Luccio regarded me quietly, then reached back into her cloak. She pulled out a brown package that moved around a bit like cloth, and held it out to me. "Take it."
I set my staff down and again tried to ignore the sinking feeling in my gut, telling me that I'd been here before, and I hadn't liked it then, either. I unwrapped the package, and opened up the folded fabric inside.
It was a grey cloak.
"Put that on," Luccio said in her quiet, steady voice. "And then every available Warden will be present."
Author's Note:
Special thanks again to Alex and Alix, both of whom made this chapter possible through their editing, helping bring the various characters back in line.

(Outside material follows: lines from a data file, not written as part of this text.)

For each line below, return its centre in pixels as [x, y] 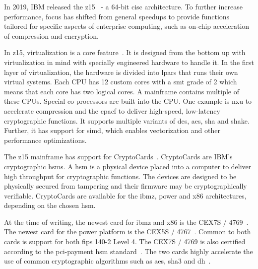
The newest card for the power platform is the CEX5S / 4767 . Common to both [128, 232]
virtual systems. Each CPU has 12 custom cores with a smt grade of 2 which [121, 82]
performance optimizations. [45, 140]
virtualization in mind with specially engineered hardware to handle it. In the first [129, 62]
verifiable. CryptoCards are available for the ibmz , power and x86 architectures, [125, 195]
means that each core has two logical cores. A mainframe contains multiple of [122, 91]
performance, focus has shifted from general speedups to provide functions [117, 16]
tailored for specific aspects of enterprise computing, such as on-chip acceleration [127, 26]
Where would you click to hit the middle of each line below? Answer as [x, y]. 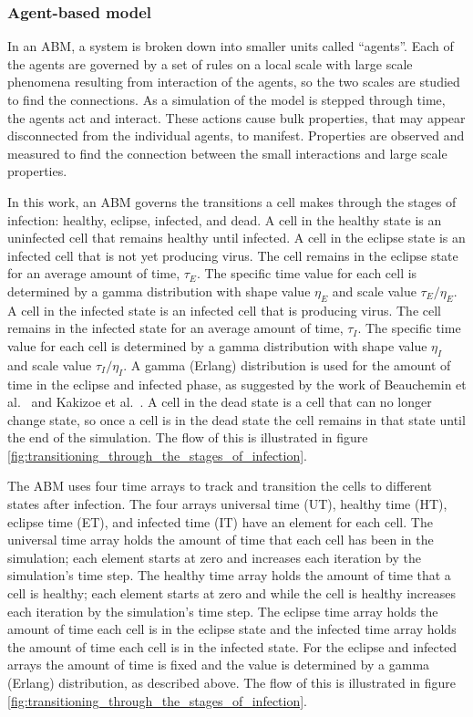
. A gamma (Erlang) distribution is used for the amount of [287, 364]
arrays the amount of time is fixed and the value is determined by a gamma [219, 665]
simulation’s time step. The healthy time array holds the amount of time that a [229, 575]
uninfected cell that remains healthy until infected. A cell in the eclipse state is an [236, 238]
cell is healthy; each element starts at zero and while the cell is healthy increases [232, 593]
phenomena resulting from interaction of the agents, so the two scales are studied [234, 82]
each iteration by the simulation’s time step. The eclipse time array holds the [223, 611]
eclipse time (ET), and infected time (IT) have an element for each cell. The [220, 521]
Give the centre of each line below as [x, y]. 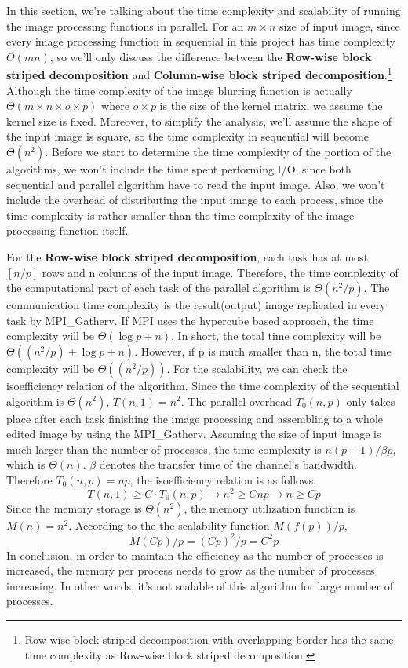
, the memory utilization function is [270, 507]
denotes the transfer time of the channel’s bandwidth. [228, 464]
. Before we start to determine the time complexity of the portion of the [218, 151]
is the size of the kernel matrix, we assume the [271, 106]
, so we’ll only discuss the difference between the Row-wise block [211, 56]
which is [26, 464]
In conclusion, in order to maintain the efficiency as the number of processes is [195, 555]
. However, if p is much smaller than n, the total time [263, 350]
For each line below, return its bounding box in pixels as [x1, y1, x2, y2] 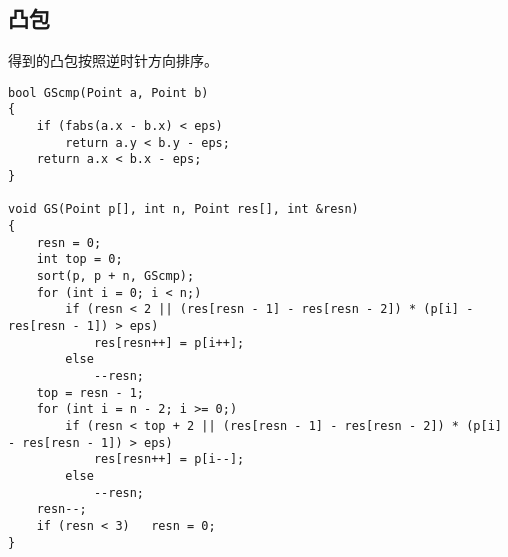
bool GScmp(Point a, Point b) [8, 85, 209, 100]
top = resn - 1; [36, 385, 145, 400]
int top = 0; [36, 252, 123, 267]
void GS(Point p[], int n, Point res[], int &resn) [8, 202, 359, 217]
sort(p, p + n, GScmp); [36, 269, 195, 284]
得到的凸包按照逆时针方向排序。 [8, 50, 218, 71]
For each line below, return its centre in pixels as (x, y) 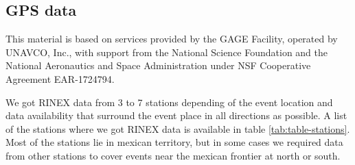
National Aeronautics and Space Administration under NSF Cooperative (158, 65)
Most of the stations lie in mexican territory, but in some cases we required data (174, 142)
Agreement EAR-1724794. (60, 78)
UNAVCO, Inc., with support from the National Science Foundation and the (167, 52)
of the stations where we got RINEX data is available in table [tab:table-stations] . (178, 128)
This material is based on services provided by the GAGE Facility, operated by (172, 39)
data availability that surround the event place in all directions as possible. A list (176, 115)
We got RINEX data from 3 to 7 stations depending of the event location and (169, 102)
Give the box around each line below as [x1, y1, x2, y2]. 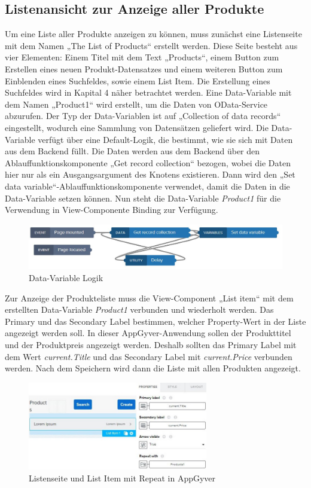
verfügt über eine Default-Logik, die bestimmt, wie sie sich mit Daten [38, 133, 293, 145]
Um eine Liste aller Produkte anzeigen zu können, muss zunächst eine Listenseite [5, 28, 302, 40]
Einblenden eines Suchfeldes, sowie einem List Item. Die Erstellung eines [5, 74, 270, 87]
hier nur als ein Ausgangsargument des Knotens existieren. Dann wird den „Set [5, 168, 295, 181]
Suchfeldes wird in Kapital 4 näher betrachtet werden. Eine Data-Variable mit [5, 86, 292, 99]
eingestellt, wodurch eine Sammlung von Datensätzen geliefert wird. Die [5, 121, 269, 133]
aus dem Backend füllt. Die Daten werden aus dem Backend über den [5, 145, 260, 157]
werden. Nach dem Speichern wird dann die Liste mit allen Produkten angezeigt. [5, 362, 301, 374]
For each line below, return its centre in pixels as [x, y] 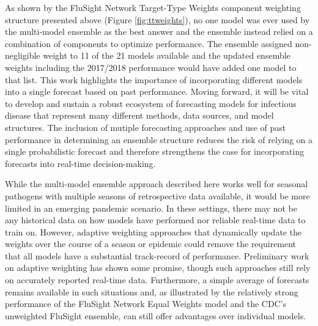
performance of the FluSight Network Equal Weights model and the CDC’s [146, 304]
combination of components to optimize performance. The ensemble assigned [149, 43]
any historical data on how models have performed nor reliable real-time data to [155, 220]
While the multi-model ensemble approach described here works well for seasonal [157, 184]
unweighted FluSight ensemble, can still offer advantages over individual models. [156, 315]
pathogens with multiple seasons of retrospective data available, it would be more [157, 195]
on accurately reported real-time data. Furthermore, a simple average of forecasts [157, 280]
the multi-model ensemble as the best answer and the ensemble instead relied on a [159, 31]
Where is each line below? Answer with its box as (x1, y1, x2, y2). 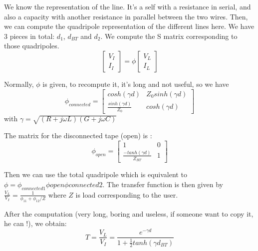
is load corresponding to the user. (75, 189, 178, 200)
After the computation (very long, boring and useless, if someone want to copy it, (4, 208, 254, 219)
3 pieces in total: (4, 30, 55, 41)
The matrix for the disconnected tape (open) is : (4, 130, 152, 141)
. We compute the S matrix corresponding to (100, 30, 238, 41)
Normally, (4, 78, 34, 89)
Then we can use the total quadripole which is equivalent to (4, 169, 187, 180)
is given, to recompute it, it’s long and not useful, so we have (42, 78, 229, 89)
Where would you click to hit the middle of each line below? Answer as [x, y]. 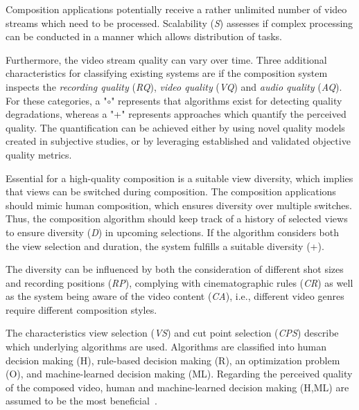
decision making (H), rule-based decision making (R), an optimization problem [173, 360]
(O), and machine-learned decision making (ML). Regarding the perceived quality [179, 374]
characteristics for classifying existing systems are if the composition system [167, 73]
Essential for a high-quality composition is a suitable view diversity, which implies [179, 178]
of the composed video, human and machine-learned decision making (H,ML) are [177, 387]
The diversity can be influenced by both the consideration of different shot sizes [175, 269]
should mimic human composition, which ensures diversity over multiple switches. [179, 205]
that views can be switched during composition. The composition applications [171, 191]
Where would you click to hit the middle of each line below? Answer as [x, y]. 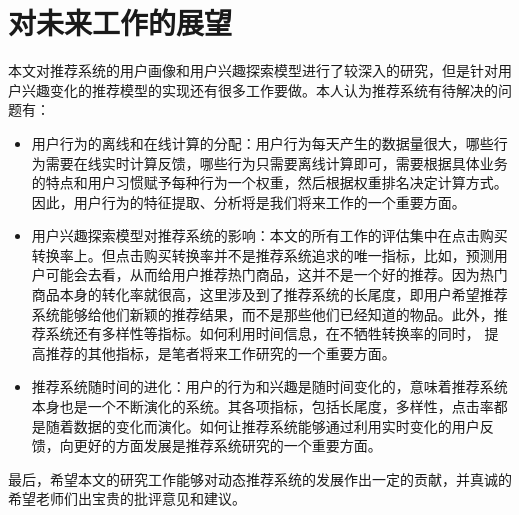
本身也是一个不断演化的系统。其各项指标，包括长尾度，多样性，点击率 [262, 406]
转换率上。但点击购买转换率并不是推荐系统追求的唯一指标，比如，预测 [262, 254]
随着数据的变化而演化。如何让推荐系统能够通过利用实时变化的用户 [262, 425]
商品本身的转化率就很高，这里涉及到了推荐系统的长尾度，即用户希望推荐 [269, 294]
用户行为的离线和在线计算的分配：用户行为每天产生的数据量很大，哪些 [262, 142]
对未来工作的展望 [120, 22]
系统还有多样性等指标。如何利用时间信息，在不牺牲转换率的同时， [262, 333]
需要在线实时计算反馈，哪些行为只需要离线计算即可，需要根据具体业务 [276, 162]
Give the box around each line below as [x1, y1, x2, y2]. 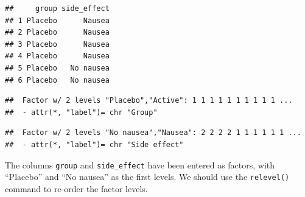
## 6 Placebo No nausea [5, 75, 110, 85]
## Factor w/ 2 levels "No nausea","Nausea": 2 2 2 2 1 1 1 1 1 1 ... [5, 128, 301, 137]
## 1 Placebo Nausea [5, 16, 110, 25]
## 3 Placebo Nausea [5, 40, 110, 49]
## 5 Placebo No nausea [5, 63, 110, 72]
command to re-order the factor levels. [5, 182, 148, 195]
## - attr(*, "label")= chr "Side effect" [5, 140, 184, 149]
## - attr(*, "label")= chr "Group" [5, 108, 158, 117]
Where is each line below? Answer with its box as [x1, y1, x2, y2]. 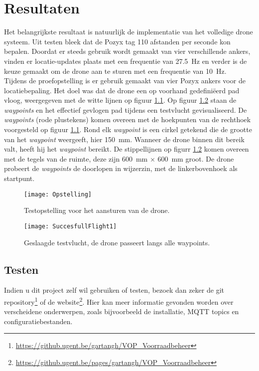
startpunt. [4, 173, 35, 184]
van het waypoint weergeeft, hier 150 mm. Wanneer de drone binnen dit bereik [4, 134, 245, 144]
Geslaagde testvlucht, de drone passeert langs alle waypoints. [24, 237, 210, 247]
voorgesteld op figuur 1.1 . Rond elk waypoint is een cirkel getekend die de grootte [4, 124, 252, 135]
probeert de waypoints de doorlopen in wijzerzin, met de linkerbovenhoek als [4, 163, 238, 174]
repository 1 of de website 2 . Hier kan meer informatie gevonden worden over [4, 295, 234, 307]
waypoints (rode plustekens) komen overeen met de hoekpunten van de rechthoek [4, 114, 251, 125]
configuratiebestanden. [4, 316, 73, 326]
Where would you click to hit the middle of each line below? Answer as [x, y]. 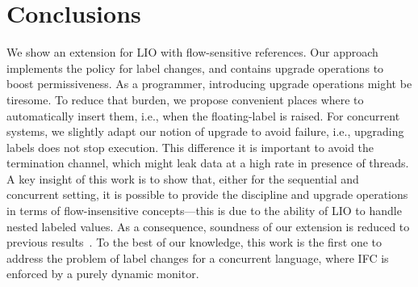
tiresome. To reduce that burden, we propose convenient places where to [185, 99]
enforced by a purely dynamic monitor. [103, 274]
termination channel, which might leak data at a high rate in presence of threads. [208, 163]
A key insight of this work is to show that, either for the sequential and [183, 178]
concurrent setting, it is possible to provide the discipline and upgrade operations [207, 194]
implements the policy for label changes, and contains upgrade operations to [195, 68]
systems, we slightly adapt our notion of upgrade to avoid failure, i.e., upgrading [205, 131]
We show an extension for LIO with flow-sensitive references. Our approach [192, 52]
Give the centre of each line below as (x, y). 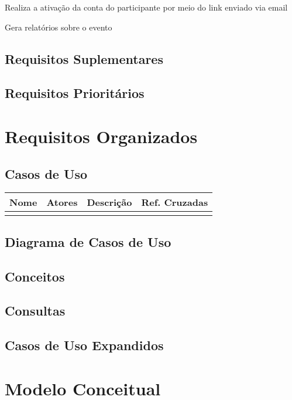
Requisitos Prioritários (75, 93)
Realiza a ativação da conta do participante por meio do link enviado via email (146, 7)
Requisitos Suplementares (84, 58)
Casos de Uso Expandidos (84, 345)
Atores (62, 202)
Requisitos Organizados (101, 136)
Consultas (35, 311)
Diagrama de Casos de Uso (88, 241)
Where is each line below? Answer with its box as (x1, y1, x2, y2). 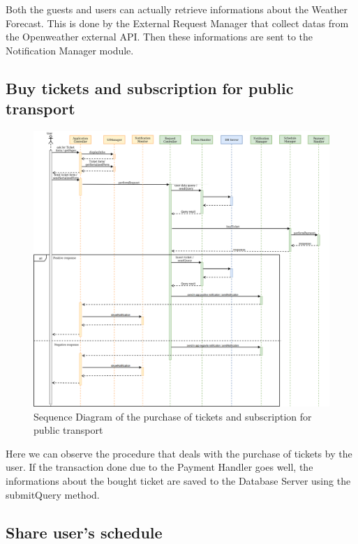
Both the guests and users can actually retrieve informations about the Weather (6, 2, 348, 16)
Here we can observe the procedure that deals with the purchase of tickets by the (6, 446, 352, 460)
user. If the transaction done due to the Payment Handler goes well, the (6, 460, 313, 474)
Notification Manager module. (6, 43, 134, 57)
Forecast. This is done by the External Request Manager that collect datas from (6, 15, 349, 30)
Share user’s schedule (6, 521, 163, 543)
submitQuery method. (6, 487, 100, 501)
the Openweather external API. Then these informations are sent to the (6, 29, 313, 44)
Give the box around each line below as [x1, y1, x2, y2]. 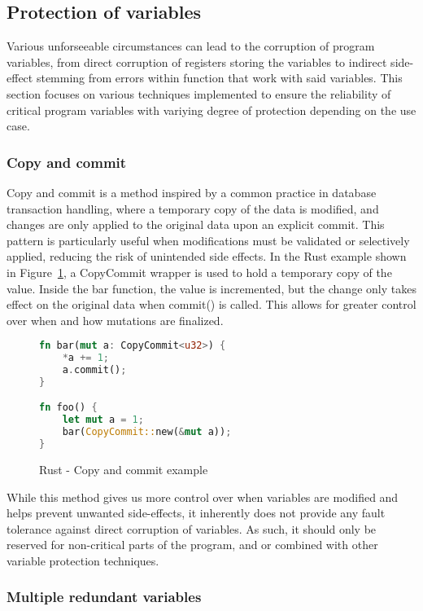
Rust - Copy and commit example [39, 460, 208, 477]
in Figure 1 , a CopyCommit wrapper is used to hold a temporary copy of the [7, 263, 392, 280]
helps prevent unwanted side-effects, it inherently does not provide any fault [7, 504, 386, 521]
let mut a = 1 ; [62, 414, 144, 426]
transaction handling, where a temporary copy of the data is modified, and [7, 200, 379, 217]
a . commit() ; [62, 364, 127, 376]
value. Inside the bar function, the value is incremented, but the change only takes [7, 279, 416, 297]
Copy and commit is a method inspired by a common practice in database [7, 183, 377, 200]
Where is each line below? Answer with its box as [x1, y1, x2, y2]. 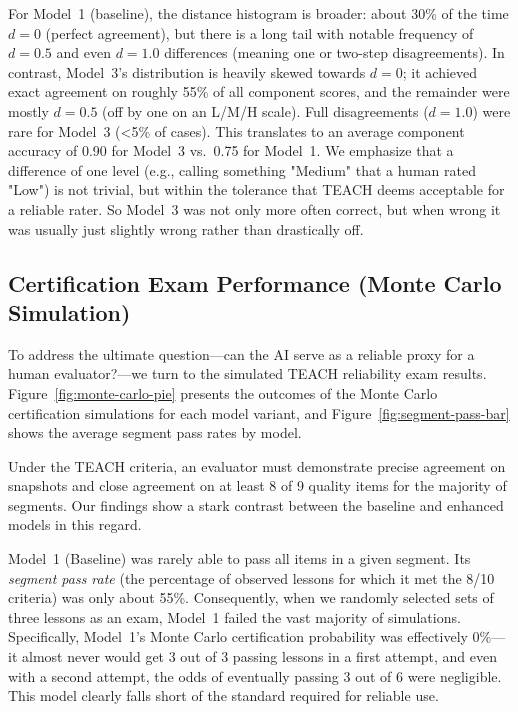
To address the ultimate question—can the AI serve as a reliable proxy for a [8, 343, 475, 364]
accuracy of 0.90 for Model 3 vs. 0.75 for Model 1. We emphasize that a [8, 140, 454, 161]
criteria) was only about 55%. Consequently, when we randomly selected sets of [8, 587, 494, 608]
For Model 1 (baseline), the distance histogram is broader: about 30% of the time [8, 3, 509, 23]
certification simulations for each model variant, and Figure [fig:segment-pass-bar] [8, 402, 510, 423]
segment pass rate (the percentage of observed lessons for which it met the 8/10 [8, 567, 495, 588]
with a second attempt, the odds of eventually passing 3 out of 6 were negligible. [8, 665, 502, 686]
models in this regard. [8, 514, 142, 535]
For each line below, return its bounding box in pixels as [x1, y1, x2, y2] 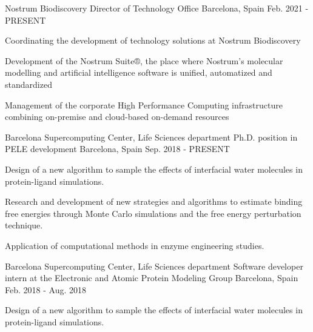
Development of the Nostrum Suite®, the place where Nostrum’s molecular [5, 54, 283, 67]
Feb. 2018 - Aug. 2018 [5, 283, 86, 296]
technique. [5, 219, 43, 231]
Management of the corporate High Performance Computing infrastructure [5, 98, 283, 111]
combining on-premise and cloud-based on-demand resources [5, 110, 229, 123]
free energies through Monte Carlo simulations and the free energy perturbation [5, 207, 301, 219]
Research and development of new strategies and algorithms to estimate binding [5, 195, 303, 208]
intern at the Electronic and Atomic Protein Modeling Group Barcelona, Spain [5, 271, 298, 284]
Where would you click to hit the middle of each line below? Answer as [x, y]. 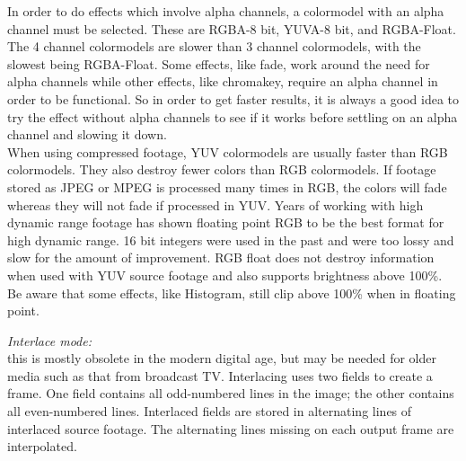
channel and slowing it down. [87, 134]
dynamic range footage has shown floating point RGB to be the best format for [226, 222]
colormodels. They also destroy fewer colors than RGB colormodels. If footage [222, 169]
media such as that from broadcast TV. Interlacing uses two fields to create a [220, 375]
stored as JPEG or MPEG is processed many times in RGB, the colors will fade [227, 186]
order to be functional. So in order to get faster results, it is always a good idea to [233, 98]
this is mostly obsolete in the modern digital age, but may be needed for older [222, 358]
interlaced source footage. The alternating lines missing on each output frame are [231, 428]

I also want to thank Xavon Wrentaile, of Beyond the Outer Gates Lies…, for both the idea of and solution to the m̶̵à̡dń̷éss͢ t́̀͘è̸x͝t, which I copied from eeemo dot net. Beholders, man.
If you recognize some of the interactions at the end of this chapter, it's because I drew more heavily on my source material for the start of the meeting, albeit in a new location. If you recognize other things out of place, it's because things have changed significantly from what happened in canon.
I like to keep my cards close to my chest on this, but know that if I ever have to disappear or truly decide the story is dead, then I'll post everything I still have on my way out. Three out of the four or five endings are close enough to be called finished, or near enough, and all my notes paint a picture on where we're going, even if it's slow. I appreciate the patience and well wishes from the crowd, as well. They keep me going, or at least coming back.
There's still plenty enough left, and step by step, we're gonna get there. Cheers, all.